**SUPPLIED DATA**
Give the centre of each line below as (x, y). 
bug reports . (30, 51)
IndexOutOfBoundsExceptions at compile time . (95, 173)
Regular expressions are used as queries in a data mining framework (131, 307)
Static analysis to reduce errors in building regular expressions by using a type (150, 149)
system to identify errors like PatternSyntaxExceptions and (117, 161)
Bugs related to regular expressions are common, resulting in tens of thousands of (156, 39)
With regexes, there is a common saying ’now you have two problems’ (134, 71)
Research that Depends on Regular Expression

---

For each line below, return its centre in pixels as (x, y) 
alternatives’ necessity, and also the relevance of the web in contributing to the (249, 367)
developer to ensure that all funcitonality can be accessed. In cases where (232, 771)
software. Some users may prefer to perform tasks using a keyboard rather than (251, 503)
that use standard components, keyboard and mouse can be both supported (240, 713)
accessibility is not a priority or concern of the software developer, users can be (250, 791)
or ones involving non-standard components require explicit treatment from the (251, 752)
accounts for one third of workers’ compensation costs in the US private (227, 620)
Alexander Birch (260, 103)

**AIM OF THE EXERCISE**
Beginning at the line with "developer to ensure" and stopping after the line with "Alexander Birch (260, 103)", please write out every line of the data above exactly and nothing else.

**SOLUTION TO THIS PROBLEM**
developer to ensure that all funcitonality can be accessed. In cases where (232, 771)
software. Some users may prefer to perform tasks using a keyboard rather than (251, 503)
that use standard components, keyboard and mouse can be both supported (240, 713)
accessibility is not a priority or concern of the software developer, users can be (250, 791)
or ones involving non-standard components require explicit treatment from the (251, 752)
accounts for one third of workers’ compensation costs in the US private (227, 620)
Alexander Birch (260, 103)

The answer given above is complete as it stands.